所有人都知道,傅玄野發起瘋來,一定會有人死亡。

水池中這個不知天高地厚的小子,就是那個即將死亡的倒黴蛋。

而傅玄野只是盯著桑言看了半響,然後松開了手。

傅玄野光著身子走出池子,背對著桑言,道:

“既如此,就用你的身體,還債吧!”

桑言癱軟地坐在池邊,雷總管瞪了桑言一眼,怒吼道:

“還不把這裏打掃幹凈,楞著幹嘛?”

雷總管快步跟上傅玄野的步伐,走出宮殿很遠,傅玄野才道:

“把人盯緊了,又任何風吹草動,及時跟孤匯報。”

雷總管立刻應道:

“是。
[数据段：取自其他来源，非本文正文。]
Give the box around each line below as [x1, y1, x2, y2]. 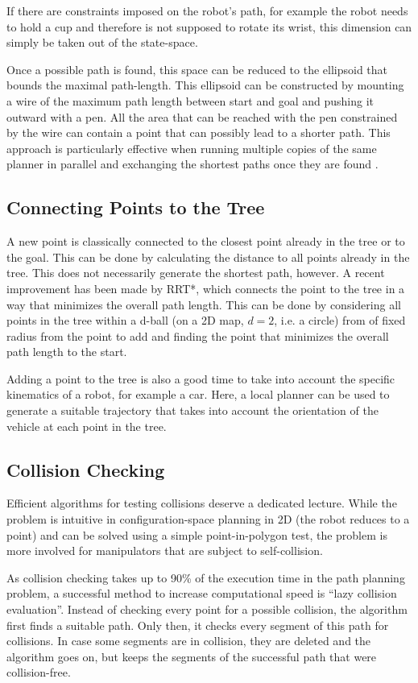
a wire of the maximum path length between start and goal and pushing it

”

桑言含淚將水池邊的狼藉,清理幹凈。

雷總管過來檢查,將桑言劈頭蓋臉的罵了一通。

桑言跌進湯池,將整個湯池都汙染了,理應負責湯池的清洗工作。

傅玄野洗過的湯池,必須將水放幹,再把池子刷洗幹凈。

用消毒草藥消毒,再刷洗。

然後放入清水,為傅玄野晚上沐浴做準備。

那池子比籃球場還要大,桑言蹲在池邊,陷入了沈思。

桑言沒emo半分鐘,就被肚子咕嘰咕嘰的叫聲,拉回現實。

雷總管說,幹不完,今天就別想吃飯了。

桑言舔了舔唇,早知道,剛剛就撿地上的餅充饑了。

剛剛被傅玄野嚇傻了,連餓都忘了。

桑言按照雷總管的吩咐,做完一切的活,幾乎要累暈過去。

他擦掉額頭上的汗。

從宮殿裏出來,天已經黑盡了。

桑言趕在雷總管下班前,領了飯牌。

等他去膳房領食物時,已經過了晚膳時間。

膳房裏的食物已經發放幹凈。

桑言坐在膳房門口的臺階上,抱著膝蓋,委屈地掉眼淚。

桑言望著天空中,圓圓的月亮。

在心裏哀嚎。

傅玄野,你是不是氣我,讓你等了那麽久,故意折磨我的。

桑言淚眼朦朧,面前突然出現一個白面饅頭。

桑言擡頭,便看見一位年老的嬤嬤,她笑起來,臉上全是褶子。

“吃吧,孩子。”

桑言接過饅頭,狼吞虎咽啃起來。

“謝謝奶奶!”

老嬤嬤只是摸了摸桑言的腦袋,轉身離開了。

桑言饅頭啃到一半,從房頂上竄下來兩個黑影。

抓著桑言的胳膊,就要將人拖走。

桑言嚇得一哆嗦,手裏的饅頭掉在地上,被黑衣人踩碎。

桑言正想呼喊救命,嘴巴便被人捂住。

桑言一口饅頭噎在喉嚨口,憋得一張臉通紅。

“你們想幹嘛?”

黑衣人摘下蒙在臉上的面巾。

“少爺,是我們!”

桑言雙眼瞪大,居然是明月和明陽。

明月眼含淚珠,抓著桑言的手:

“少爺,您瘦了。”

明陽則在一旁望風:

“長話短說,此處不安全。”

桑言也很激動:

“你們怎麽來了?父親他為難你們了嗎?”

明月搖頭,抓著桑言的手:

“少爺,咱們救你出去!”

桑言皺起眉頭,他揮開明月的手,後退一步:

“我找到了能給我續命的貴人,傅玄野就是。

我回去了,會死的。”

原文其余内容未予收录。